▶ [EXERCISE PROMPT]
The records that follow are to be given again exactly. Do not carry over any image.

▶ [RECORDS TO USE]
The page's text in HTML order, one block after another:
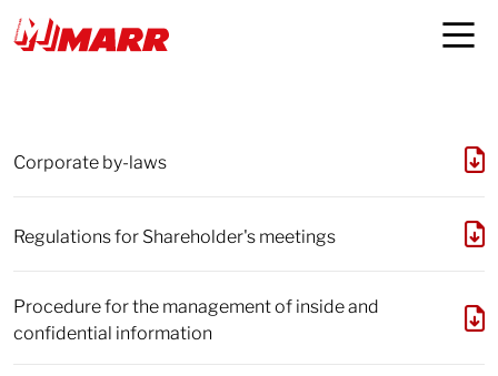
Corporate by-laws
Regulations for Shareholder's meetings
Procedure for the management of inside and
confidential information
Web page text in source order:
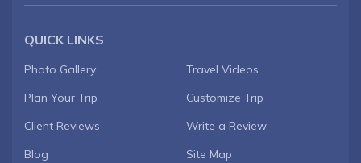
QUICK LINKS
Photo Gallery
Travel Videos
Plan Your Trip
Customize Trip
Client Reviews
Write a Review
Blog
Site Map
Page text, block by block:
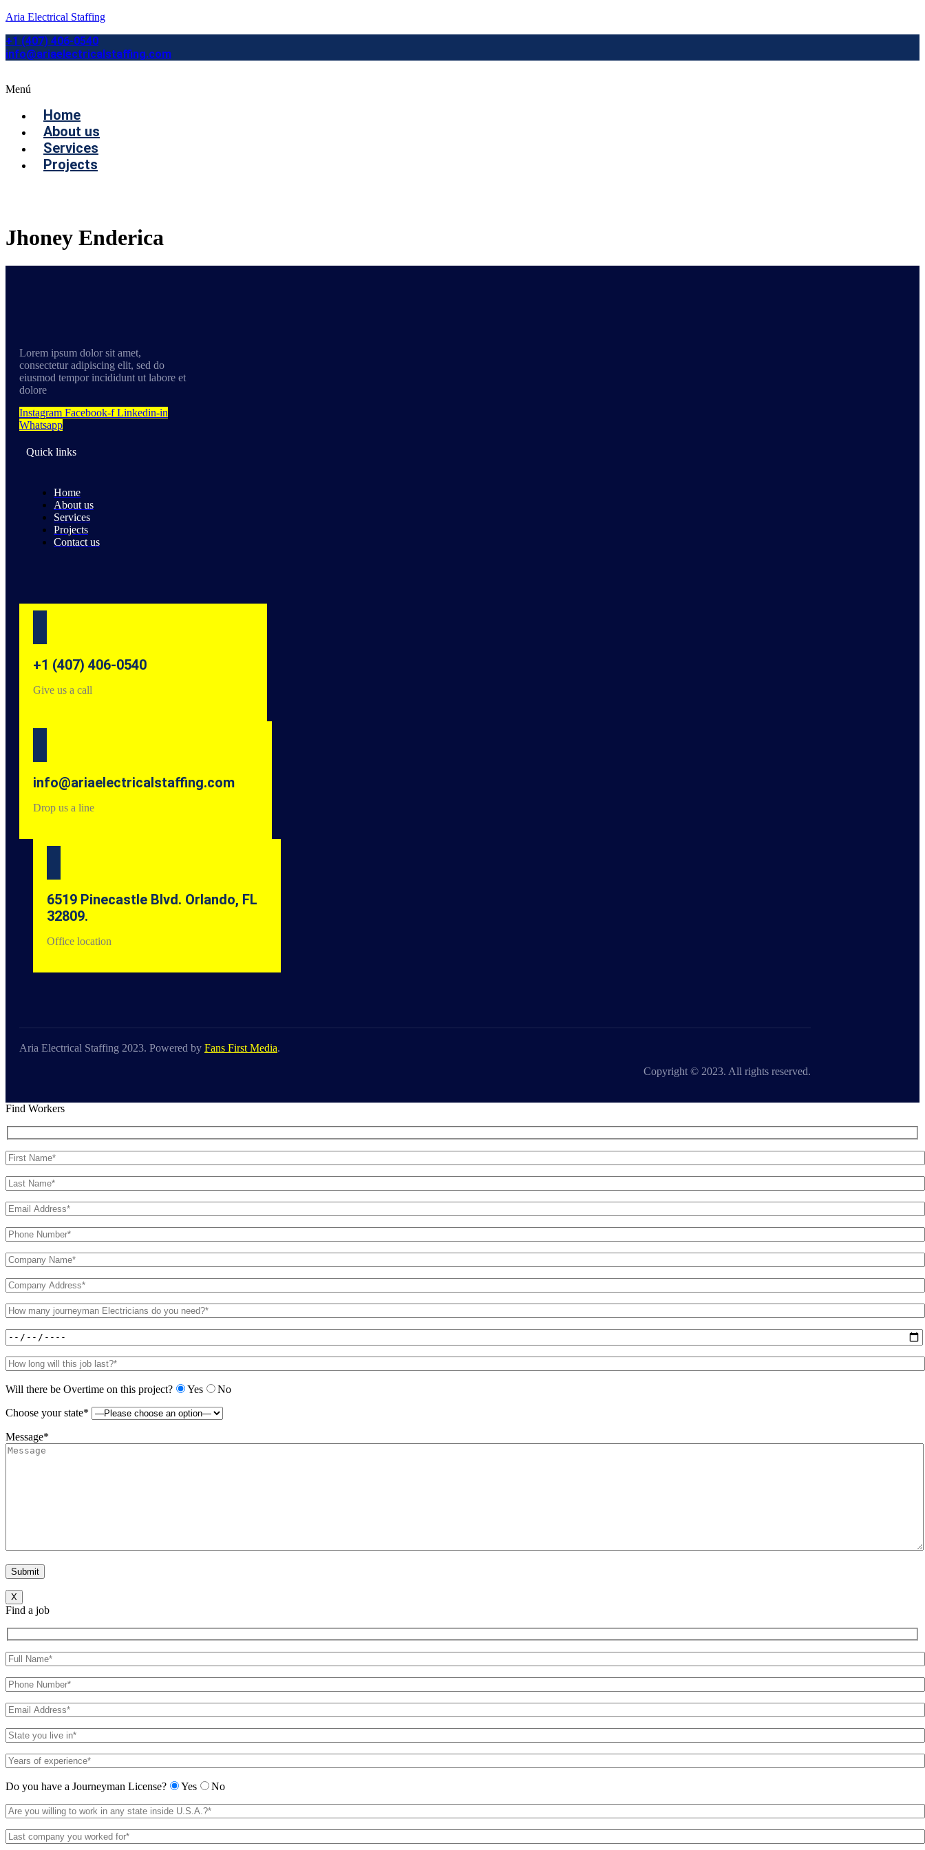
Aria Electrical Staffing
+1 (407) 406-0540
info@ariaelectricalstaffing.com
Menú
Home
About us
Services
Projects
Jhoney Enderica
Lorem ipsum dolor sit amet,
consectetur adipiscing elit, sed do
eiusmod tempor incididunt ut labore et
dolore
Instagram Facebook-f Linkedin-in
Whatsapp
Quick links
Home
About us
Services
Projects
Contact us
+1 (407) 406-0540
Give us a call
info@ariaelectricalstaffing.com
Drop us a line
6519 Pinecastle Blvd. Orlando, FL
32809.
Office location
Aria Electrical Staffing 2023. Powered by Fans First Media.
Copyright © 2023. All rights reserved.
Find Workers
Will there be Overtime on this project? Yes
No
Choose your state*
Message*
X
Find a job
Do you have a Journeyman License? Yes No
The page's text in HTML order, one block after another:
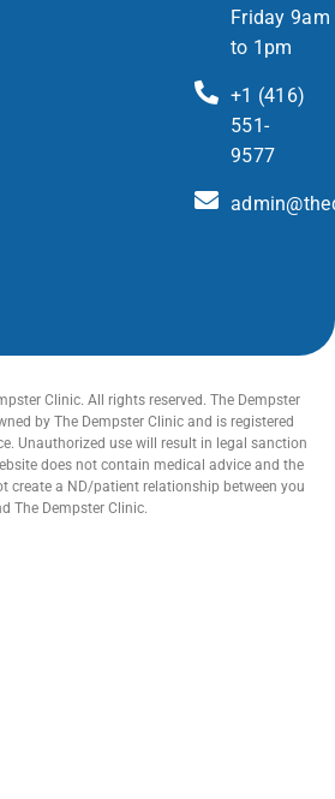
Friday 9am
to 1pm
+1 (416)
551-
9577
Clinic. All rights reserved. The Dempster
by The Dempster Clinic and is registered
Unauthorized use will result in legal sanction
does not contain medical advice and the
create a ND/patient relationship between you
The Dempster Clinic.
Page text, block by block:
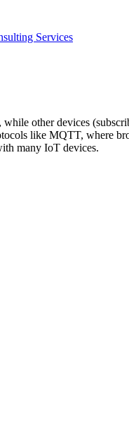
Services
other devices
like MQTT, where
many IoT devices.
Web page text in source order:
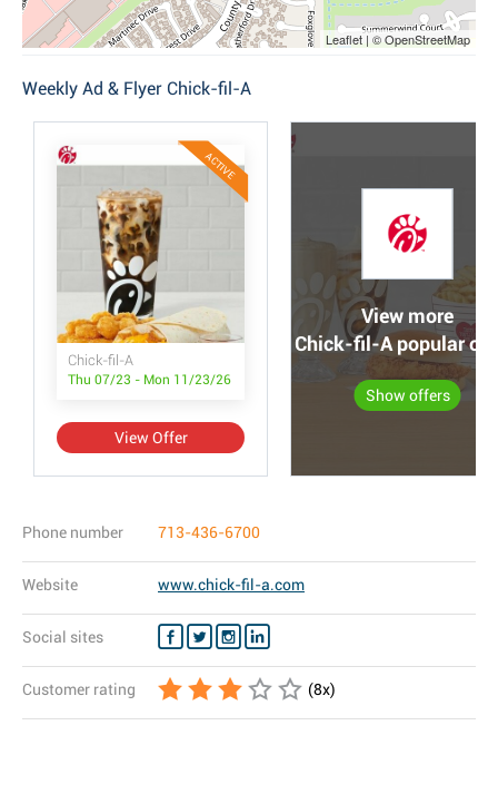
Leaflet | © OpenStreetMap
Weekly Ad & Flyer Chick-fil-A
ACTIVE
Chick-fil-A
Thu 07/23 - Mon 11/23/26
View Offer
View more
Chick-fil-A popular
Show offers
Phone number 713-436-6700
Website www.chick-fil-a.com
Social sites
Customer rating (8x)
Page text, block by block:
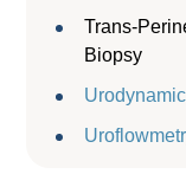
Trans-
Biopsy
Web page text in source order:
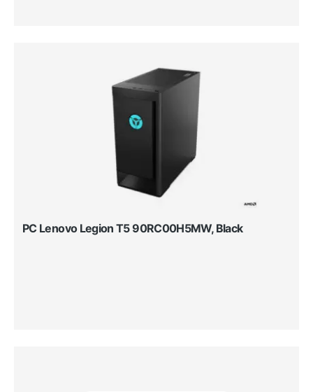
PC Lenovo Legion T5 90RC00H5MW, Black
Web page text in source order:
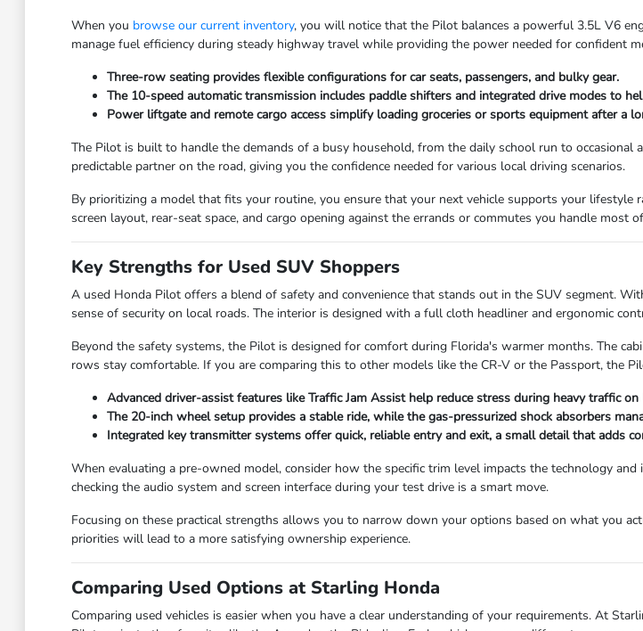
When you browse our current inventory, you will notice that the Pilot balances a powerful 3.5L V6
manage fuel efficiency during steady highway travel while providing the power needed for confident
Three-row seating provides flexible configurations for car seats, passengers, and bulky gear.
The 10-speed automatic transmission includes paddle shifters and integrated drive modes to
Power liftgate and remote cargo access simplify loading groceries or sports equipment after a
The Pilot is built to handle the demands of a busy household, from the daily school run to
predictable partner on the road, giving you the confidence needed for various local driving scenarios.
By prioritizing a model that fits your routine, you ensure that your next vehicle supports your lifestyle
screen layout, rear-seat space, and cargo opening against the errands or commutes you handle most
Key Strengths for Used SUV Shoppers
A used Honda Pilot offers a blend of safety and convenience that stands out in the SUV segment.
sense of security on local roads. The interior is designed with a full cloth headliner and ergonomic
Beyond the safety systems, the Pilot is designed for comfort during Florida's warmer months. The
rows stay comfortable. If you are comparing this to other models like the CR-V or the Passport, the
Advanced driver-assist features like Traffic Jam Assist help reduce stress during heavy traffic
The 20-inch wheel setup provides a stable ride, while the gas-pressurized shock absorbers
Integrated key transmitter systems offer quick, reliable entry and exit, a small detail that adds
When evaluating a pre-owned model, consider how the specific trim level impacts the technology
checking the audio system and screen interface during your test drive is a smart move.
Focusing on these practical strengths allows you to narrow down your options based on what you
priorities will lead to a more satisfying ownership experience.
Comparing Used Options at Starling Honda
Comparing used vehicles is easier when you have a clear understanding of your requirements. At
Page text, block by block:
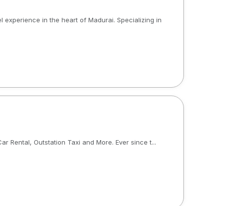
experience in the heart of Madurai. Specializing in
Rental, Outstation Taxi and More. Ever since t...
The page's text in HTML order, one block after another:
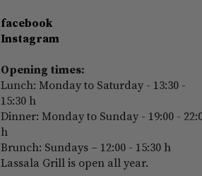
facebook
Instagram
Opening times:
Lunch: Monday to Saturday - 13:30 -
15:30 h
Dinner: Monday to Sunday - 19:00 -
h
Brunch: Sundays – 12:00 - 15:30 h
Lassala Grill is open all year.
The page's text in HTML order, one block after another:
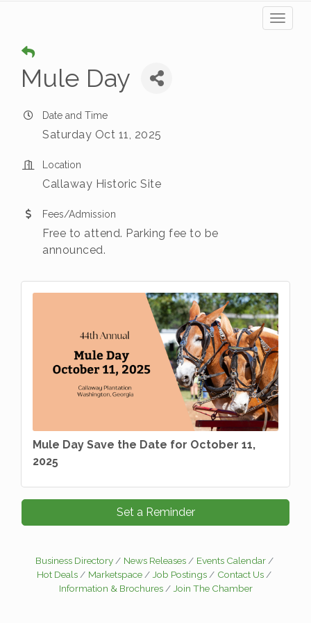
Mule Day
Date and Time
Saturday Oct 11, 2025
Location
Callaway Historic Site
Fees/Admission
Free to attend. Parking fee to be
announced.
Mule Day Save the Date for October 11,
2025
Set a Reminder
Business Directory News Releases
Events Calendar
Hot Deals
Marketspace Job Postings
Contact Us
Information & Brochures
Join The Chamber
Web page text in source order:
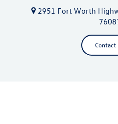
2951 Fort Worth
Contact
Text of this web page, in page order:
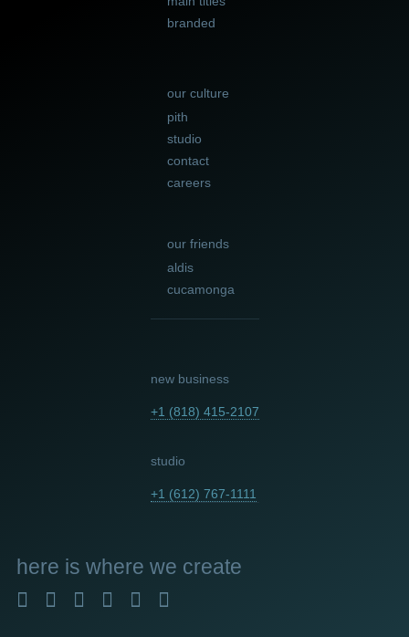
branded
our culture
pith
studio
contact
careers
our friends
aldis
cucamonga
new business
+1 (818) 415-2107
studio
+1 (612) 767-1111
here is where we create
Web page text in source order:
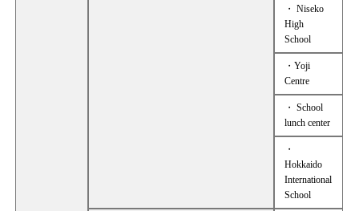
・ Niseko
High
School
・Yoji
Centre
・ School
lunch center
・
Hokkaido
International
School
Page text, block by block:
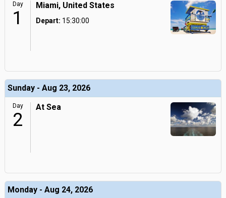
Day
1
Miami, United States
Depart: 15:30:00
Sunday - Aug 23, 2026
Day
2
At Sea
Monday - Aug 24, 2026
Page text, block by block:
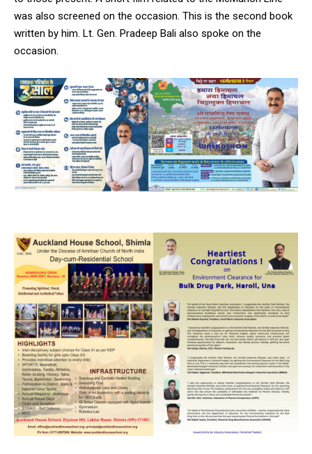
was also screened on the occasion. This is the second book
written by him. Lt. Gen. Pradeep Bali also spoke on the
occasion.
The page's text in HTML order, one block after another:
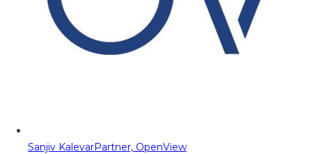
Sanjiv KalevarPartner, OpenView
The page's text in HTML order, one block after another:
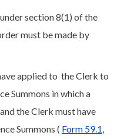
section 8(1) of the
must be made by
applied to the Clerk to
Summons in which a
the Clerk must have
Summons ( Form 59.1,
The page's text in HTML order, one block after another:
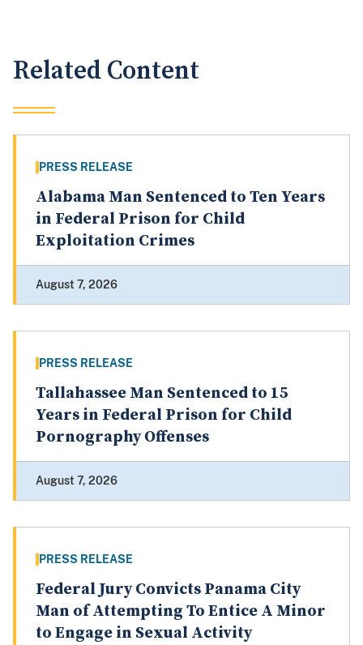
Related Content
PRESS RELEASE
Alabama Man Sentenced to Ten Years
in Federal Prison for Child
Exploitation Crimes
August 7, 2026
PRESS RELEASE
Tallahassee Man Sentenced to 15
Years in Federal Prison for Child
Pornography Offenses
August 7, 2026
PRESS RELEASE
Federal Jury Convicts Panama City
Man of Attempting To Entice A Minor
to Engage in Sexual Activity
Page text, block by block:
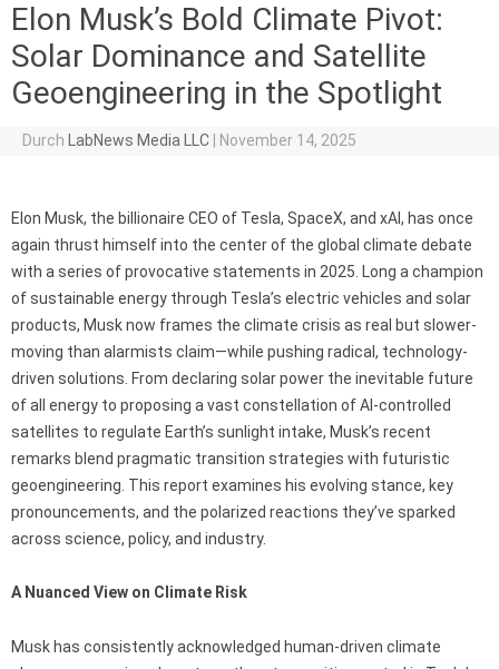
Elon Musk’s Bold Climate Pivot:
Solar Dominance and Satellite
Geoengineering in the Spotlight
Durch LabNews Media LLC November 14, 2025
Elon Musk, the billionaire CEO of Tesla, SpaceX, and xAI, has once
again thrust himself into the center of the global climate debate
with a series of provocative statements in 2025. Long a champion
of sustainable energy through Tesla’s electric vehicles and solar
products, Musk now frames the climate crisis as real but slower-
moving than alarmists claim—while pushing radical, technology-
driven solutions. From declaring solar power the inevitable future
of all energy to proposing a vast constellation of AI-controlled
satellites to regulate Earth’s sunlight intake, Musk’s recent
remarks blend pragmatic transition strategies with futuristic
geoengineering. This report examines his evolving stance, key
pronouncements, and the polarized reactions they’ve sparked
across science, policy, and industry.
A Nuanced View on Climate Risk
Musk has consistently acknowledged human-driven climate
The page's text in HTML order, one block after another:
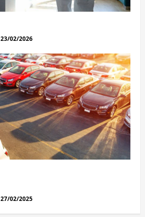
23/02/2026
27/02/2025
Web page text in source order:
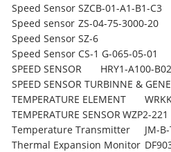
Speed Sensor SZCB-01-A1-B1-C3
Speed sensor ZS-04-75-3000-20
Speed Sensor SZ-6
Speed Sensor CS-1 G-065-05-01
SPEED SENSOR
HRY1-A100-
SPEED SENSOR TURBINNE &
TEMPERATURE ELEMENT
TEMPERATURE SENSOR WZP2-221
Temperature Transmitter
JM-
Thermal Expansion Monitor

▶ [EXERCISE RESPONSE]
The page's text in HTML order, one block after another:
Corporate by-laws
Regulations for Shareholder's meetings
Procedure for the management of inside and
confidential information
Web page text in source order:
QUICK LINKS
Photo Gallery
Travel Videos
Plan Your Trip
Customize Trip
Client Reviews
Write a Review
Blog
Site Map
Page text, block by block:
Aria Electrical Staffing
+1 (407) 406-0540
info@ariaelectricalstaffing.com
Menú
Home
About us
Services
Projects
Jhoney Enderica
Lorem ipsum dolor sit amet,
consectetur adipiscing elit, sed do
eiusmod tempor incididunt ut labore et
dolore
Instagram Facebook-f Linkedin-in
Whatsapp
Quick links
Home
About us
Services
Projects
Contact us
+1 (407) 406-0540
Give us a call
info@ariaelectricalstaffing.com
Drop us a line
6519 Pinecastle Blvd. Orlando, FL
32809.
Office location
Aria Electrical Staffing 2023. Powered by Fans First Media.
Copyright © 2023. All rights reserved.
Find Workers
Will there be Overtime on this project? Yes
No
Choose your state*
Message*
X
Find a job
Do you have a Journeyman License? Yes No
The page's text in HTML order, one block after another:
Friday 9am
to 1pm
+1 (416)
551-
9577
Clinic. All rights reserved. The Dempster
by The Dempster Clinic and is registered
Unauthorized use will result in legal sanction
does not contain medical advice and the
create a ND/patient relationship between you
The Dempster Clinic.
Page text, block by block:
Services
other devices
like MQTT, where
many IoT devices.
Web page text in source order:
Leaflet | © OpenStreetMap
Weekly Ad & Flyer Chick-fil-A
ACTIVE
Chick-fil-A
Thu 07/23 - Mon 11/23/26
View Offer
View more
Chick-fil-A popular
Show offers
Phone number 713-436-6700
Website www.chick-fil-a.com
Social sites
Customer rating (8x)
Page text, block by block:
Trans-
Biopsy
Web page text in source order:
PC Lenovo Legion T5 90RC00H5MW, Black
Web page text in source order:
When you browse our current inventory, you will notice that the Pilot balances a powerful 3.5L V6
manage fuel efficiency during steady highway travel while providing the power needed for confident
Three-row seating provides flexible configurations for car seats, passengers, and bulky gear.
The 10-speed automatic transmission includes paddle shifters and integrated drive modes to
Power liftgate and remote cargo access simplify loading groceries or sports equipment after a
The Pilot is built to handle the demands of a busy household, from the daily school run to
predictable partner on the road, giving you the confidence needed for various local driving scenarios.
By prioritizing a model that fits your routine, you ensure that your next vehicle supports your lifestyle
screen layout, rear-seat space, and cargo opening against the errands or commutes you handle most
Key Strengths for Used SUV Shoppers
A used Honda Pilot offers a blend of safety and convenience that stands out in the SUV segment.
sense of security on local roads. The interior is designed with a full cloth headliner and ergonomic
Beyond the safety systems, the Pilot is designed for comfort during Florida's warmer months. The
rows stay comfortable. If you are comparing this to other models like the CR-V or the Passport, the
Advanced driver-assist features like Traffic Jam Assist help reduce stress during heavy traffic
The 20-inch wheel setup provides a stable ride, while the gas-pressurized shock absorbers
Integrated key transmitter systems offer quick, reliable entry and exit, a small detail that adds
When evaluating a pre-owned model, consider how the specific trim level impacts the technology
checking the audio system and screen interface during your test drive is a smart move.
Focusing on these practical strengths allows you to narrow down your options based on what you
priorities will lead to a more satisfying ownership experience.
Comparing Used Options at Starling Honda
Comparing used vehicles is easier when you have a clear understanding of your requirements. At
Page text, block by block:
experience in the heart of Madurai. Specializing in
Rental, Outstation Taxi and More. Ever since t...
The page's text in HTML order, one block after another:
facebook
Instagram
Opening times:
Lunch: Monday to Saturday - 13:30 -
15:30 h
Dinner: Monday to Sunday - 19:00 -
h
Brunch: Sundays – 12:00 - 15:30 h
Lassala Grill is open all year.
The page's text in HTML order, one block after another:
Mule Day
Date and Time
Saturday Oct 11, 2025
Location
Callaway Historic Site
Fees/Admission
Free to attend. Parking fee to be
announced.
Mule Day Save the Date for October 11,
2025
Set a Reminder
Business Directory News Releases
Events Calendar
Hot Deals
Marketspace Job Postings
Contact Us
Information & Brochures
Join The Chamber
Web page text in source order:
2951 Fort Worth
Contact
Text of this web page, in page order:
branded
our culture
pith
studio
contact
careers
our friends
aldis
cucamonga
new business
+1 (818) 415-2107
studio
+1 (612) 767-1111
here is where we create
Web page text in source order:
・ Niseko
High
School
・Yoji
Centre
・ School
lunch center
・
Hokkaido
International
School
Page text, block by block:
Day
1
Miami, United States
Depart: 15:30:00
Sunday - Aug 23, 2026
Day
2
At Sea
Monday - Aug 24, 2026
Page text, block by block:
was also screened on the occasion. This is the second book
written by him. Lt. Gen. Pradeep Bali also spoke on the
occasion.
The page's text in HTML order, one block after another:
Sanjiv KalevarPartner, OpenView
The page's text in HTML order, one block after another:
section 8(1) of the
must be made by
applied to the Clerk to
Summons in which a
the Clerk must have
Summons ( Form 59.1,
The page's text in HTML order, one block after another:
Related Content
PRESS RELEASE
Alabama Man Sentenced to Ten Years
in Federal Prison for Child
Exploitation Crimes
August 7, 2026
PRESS RELEASE
Tallahassee Man Sentenced to 15
Years in Federal Prison for Child
Pornography Offenses
August 7, 2026
PRESS RELEASE
Federal Jury Convicts Panama City
Man of Attempting To Entice A Minor
to Engage in Sexual Activity
Page text, block by block:
Elon Musk’s Bold Climate Pivot:
Solar Dominance and Satellite
Geoengineering in the Spotlight
Durch LabNews Media LLC November 14, 2025
Elon Musk, the billionaire CEO of Tesla, SpaceX, and xAI, has once
again thrust himself into the center of the global climate debate
with a series of provocative statements in 2025. Long a champion
of sustainable energy through Tesla’s electric vehicles and solar
products, Musk now frames the climate crisis as real but slower-
moving than alarmists claim—while pushing radical, technology-
driven solutions. From declaring solar power the inevitable future
of all energy to proposing a vast constellation of AI-controlled
satellites to regulate Earth’s sunlight intake, Musk’s recent
remarks blend pragmatic transition strategies with futuristic
geoengineering. This report examines his evolving stance, key
pronouncements, and the polarized reactions they’ve sparked
across science, policy, and industry.
A Nuanced View on Climate Risk
Musk has consistently acknowledged human-driven climate
The page's text in HTML order, one block after another:
23/02/2026
27/02/2025
Web page text in source order:
Speed Sensor SZCB-01-A1-B1-C3
Speed sensor ZS-04-75-3000-20
Speed Sensor SZ-6
Speed Sensor CS-1 G-065-05-01
SPEED SENSOR
HRY1-A100-
SPEED SENSOR TURBINNE &
TEMPERATURE ELEMENT
TEMPERATURE SENSOR WZP2-221
Temperature Transmitter
JM-
Thermal Expansion Monitor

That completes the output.